Mensalmente, a serena professorinha aplicava criteriosos testes a
fim de eleger um aluno cuja abdução aconteceria ao final
do período, com vistas a completar uma espécie de herbário
lá deles. Por isso Bruno se esforçava para ir mal nas
provas, e por isso todos encaravam Amanda de maneira estranha –
a melhor da sala, sempre alegre e solícita, presa pelas orelhas
num museu intergaláctico.
Baseado em bibliografia específica, Bruno observava: "em
seu habitat natural, os nativos de Hercólubus usam cinturões
cheios de botões (não há registro de aliens pançudos),
botões vermelhos, azuis e amarelos que acendem e apagam como
um farol. Quando se vêem em perigo, apertam um botão-mãe
capaz de fazer voar uma colina e desintegrá-la no céu".

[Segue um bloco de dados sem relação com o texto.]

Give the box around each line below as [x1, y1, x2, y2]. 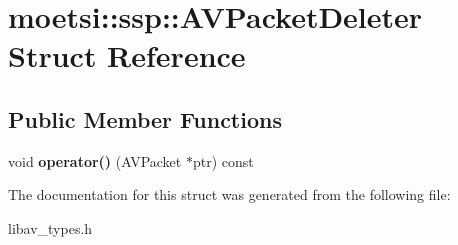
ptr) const [192, 150, 254, 171]
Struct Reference [8, 35, 246, 76]
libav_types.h [8, 217, 93, 238]
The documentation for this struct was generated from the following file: [8, 184, 451, 205]
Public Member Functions [8, 103, 282, 134]
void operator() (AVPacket [8, 150, 182, 171]
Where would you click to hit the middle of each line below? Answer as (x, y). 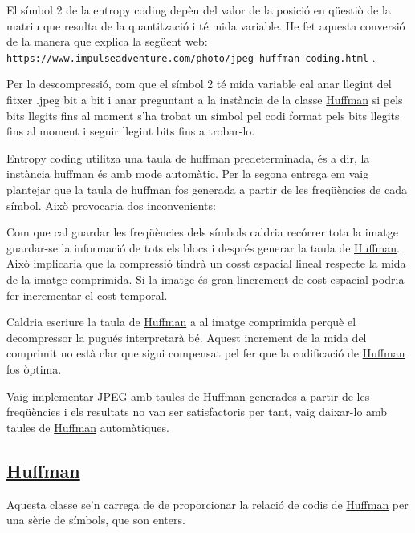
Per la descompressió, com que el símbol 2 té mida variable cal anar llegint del (199, 84)
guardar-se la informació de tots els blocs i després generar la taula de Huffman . (203, 247)
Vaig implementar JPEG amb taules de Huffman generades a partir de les (188, 396)
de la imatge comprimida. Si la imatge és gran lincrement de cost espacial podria (205, 279)
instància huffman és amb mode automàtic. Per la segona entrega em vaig (188, 174)
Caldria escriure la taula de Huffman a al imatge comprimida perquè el (181, 322)
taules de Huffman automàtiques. (88, 427)
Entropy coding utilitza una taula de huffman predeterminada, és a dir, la (188, 157)

Levando isso em conta, é preciso tomar cuidado com o cinto
country da professora, pensava o menino, um toque na fivela e desaparecemos
numa nuvem de enxofre, plof.
Na hora do recreio, tia Zenaide fechava a porta da sala para corrigir
provas e entoar Faaaaaaaaaaa Rrrrrrrraaaaaaaaaa Ooooooooooonnnnn,
em segredo. A professora clicava no cinto e se comunicava com os parentes
longínquos através de mantras especialmente idiotas,
levitando ocasionalmente e encarando o umbigo de maneira interrogativa.

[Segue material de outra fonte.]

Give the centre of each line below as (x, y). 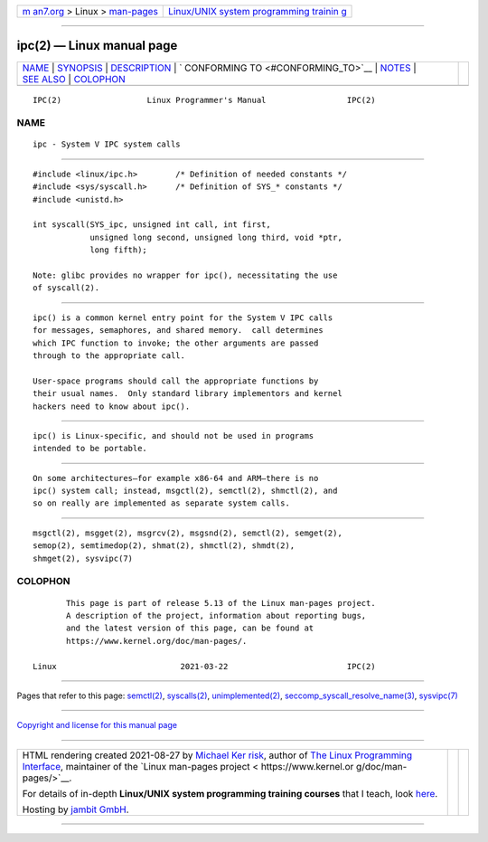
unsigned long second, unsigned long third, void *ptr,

Ou pelo menos assim imaginava Bruno, que logo decidiu queimar o caderno
de anotações e tomar alguma providência.
Pois ele não sabia a quem contar o segredo. Pensou em escrever
à diretora: “irmã Alice, a tia Zenaide é
de Hercólubus e está usando nossa turma para experimentos
genéticos”, mas sei lá. Pensou em chamar a polícia,
ou usar uma estaca de madeira, ou tentar derretê-la imitando
o grito dos golfinhos em uma freqüência inaudível
para os humanos. Nunca se sabe. O fim do ano se aproximava e logo
a professora retornaria a Hercólubus na nave-tia, levando a
doce Amanda e uma caixa de grampeadores.
Por fim, Bruno decidiu contar aos colegas da classe. Na hora do recreio,
a segunda série B se reuniu no pátio para a cerimônia
do amigo secreto. Tia Zenaide organizava a brincadeira. Perguntou
quem queria começar, e Bruno levantou a mão. Revelaria
o segredo, mesmo em frente à professora, e em seguida lideraria
(imediatamente) uma rebelião dos humanos. Salvariam o planeta,
ele e seus colegas de oito anos, ele e a Amanda, que tinha sete mas
era muito esperta. Foi para a frente do pátio e respirou fundo.

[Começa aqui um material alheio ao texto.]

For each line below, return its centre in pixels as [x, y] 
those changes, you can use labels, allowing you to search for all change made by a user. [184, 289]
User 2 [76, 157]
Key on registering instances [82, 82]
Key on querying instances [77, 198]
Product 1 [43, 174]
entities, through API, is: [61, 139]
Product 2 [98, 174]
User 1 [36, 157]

“Preciso contar uma coisa... é difícil, mas vou
contar”, declarou, sem olhar para a professora. E disse: “minha
amiga secreta é a Amanda”.
Entregou o presente, abraçou um punhado de meninas e voltou
a se sentar. Tinha fracassado. Por culpa dele, a humanidade seria
colonizada por uma comitiva de aliens magrinhos. E Amanda passaria
a eternidade em um herbário, ao lado de Elvis e de uma borboleta
amarela. Covarde, muito covarde. No pátio, Amanda fazia um
discurso muito bem articulado e revelava quem era sua amiga secreta:
a própria tia Zenaide. O corinho do fundão gritava “puxa-saco,
puxa-saco”. A essa altura, Bruno remoía a derrota e nem
prestava atenção.
Pois a sala inteira agora olhava para Bruno. A professora sorria e
lhe estendia um presente. Coincidência ou não, era ele
o amigo secreto da criatura de Hercólubus. Imóvel, o
garoto não sabia o que dizer. Ficou vermelho, azul e amarelo,
enquanto a turma gritava tá namorando, tá namorando.
Finalmente, levantou-se e agradeceu o presente. Era um cinto. Um enorme
cinto de plástico da Glasslite, cheio de botões vermelhos,
azuis e amarelos, luzes e sons intergaláticos. Teve medo de
vesti-lo na frente dos colegas e apertar um dos botões pra
ver o que aconteceria.
Em pé, tia Zenaide o encarava com um olhar muito estranho.